When the trio arrives in India, Purvey, the story’s narrator, proclaims, “It’s really something that, with 4,000 miles of coastline, no one had ever surfed here before.”
There’s a Moroccan surf spot, aptly named The Camel Farm for the locals, encountered there. There are exuberant interactions with locals, such as McGinnis washing clothes by hand at a roadside with Portuguese ladies and the trio passing out Surf Corps stickers in Morocco.

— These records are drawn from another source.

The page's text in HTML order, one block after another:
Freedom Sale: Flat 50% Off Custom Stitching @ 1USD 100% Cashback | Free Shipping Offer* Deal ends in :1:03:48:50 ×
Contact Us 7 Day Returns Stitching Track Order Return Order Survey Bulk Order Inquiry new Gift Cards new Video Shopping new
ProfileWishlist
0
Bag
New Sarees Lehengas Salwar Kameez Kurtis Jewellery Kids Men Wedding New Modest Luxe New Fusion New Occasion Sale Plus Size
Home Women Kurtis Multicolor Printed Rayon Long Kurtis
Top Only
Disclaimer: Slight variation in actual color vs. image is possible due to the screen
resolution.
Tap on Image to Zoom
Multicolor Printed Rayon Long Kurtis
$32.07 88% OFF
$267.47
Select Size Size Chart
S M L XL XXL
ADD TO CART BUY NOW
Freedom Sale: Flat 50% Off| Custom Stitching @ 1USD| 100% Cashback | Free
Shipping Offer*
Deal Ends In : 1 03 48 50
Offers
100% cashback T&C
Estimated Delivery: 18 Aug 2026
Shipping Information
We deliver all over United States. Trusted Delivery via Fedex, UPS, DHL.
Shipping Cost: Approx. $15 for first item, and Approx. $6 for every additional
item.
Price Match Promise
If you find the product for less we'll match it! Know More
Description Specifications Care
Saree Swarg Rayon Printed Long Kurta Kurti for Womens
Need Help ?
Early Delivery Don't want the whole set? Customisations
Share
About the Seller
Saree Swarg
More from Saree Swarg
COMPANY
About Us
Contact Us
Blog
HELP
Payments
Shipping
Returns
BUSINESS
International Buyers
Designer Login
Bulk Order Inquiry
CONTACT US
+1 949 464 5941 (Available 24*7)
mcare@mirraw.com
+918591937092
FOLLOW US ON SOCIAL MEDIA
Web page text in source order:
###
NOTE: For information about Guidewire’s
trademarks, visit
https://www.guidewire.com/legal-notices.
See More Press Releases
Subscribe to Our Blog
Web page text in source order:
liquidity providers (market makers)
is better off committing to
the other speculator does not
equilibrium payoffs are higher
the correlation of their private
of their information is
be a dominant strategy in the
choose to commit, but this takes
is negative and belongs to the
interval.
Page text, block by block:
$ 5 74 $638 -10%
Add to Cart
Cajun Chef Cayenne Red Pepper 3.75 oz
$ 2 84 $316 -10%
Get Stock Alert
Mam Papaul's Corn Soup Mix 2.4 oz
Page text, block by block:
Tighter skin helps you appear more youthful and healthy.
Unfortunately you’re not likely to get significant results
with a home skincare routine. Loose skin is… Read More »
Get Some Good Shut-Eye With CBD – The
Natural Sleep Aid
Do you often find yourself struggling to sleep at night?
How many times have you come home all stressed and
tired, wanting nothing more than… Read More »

You wonder if that train in India still has a Surf Corps sticker plastered onto its side.
Wave Pool Innovators?
In Japan, the surfers visit what was then a new worldwide phenomenon, Tokyo Summerland, an intensely crowded indoor wave pool that could pump out one tiny mushburger after another.
“Of all the things we’d done, that was the wildest,” Purvey says.
Could these have been the first, or among the first, surfers to ride an artificial wave?
“A far cry from Kelly Slater’s,” Drummy remarked.
Tokyo Summerland was for bathers only, yet cleared the pool of paying customers to let the visiting surf celebrities put on a demo and try teaching a few locals to ride a wave.
The park still exists, more crowded than ever. Search YouTube for videos of Tokyo Summerland.

Circling the World
Could it be that Mary Lou Drummy was the sport’s first female to surf her way around the world? There can be no certainty, but it seems a pretty good bet.
Women’s surf history documentarian Sheri Crummer recalls that in the 1960s, women would fly to major competitions from different parts of the world, “but I don’t know of anyone who literally went around the world.”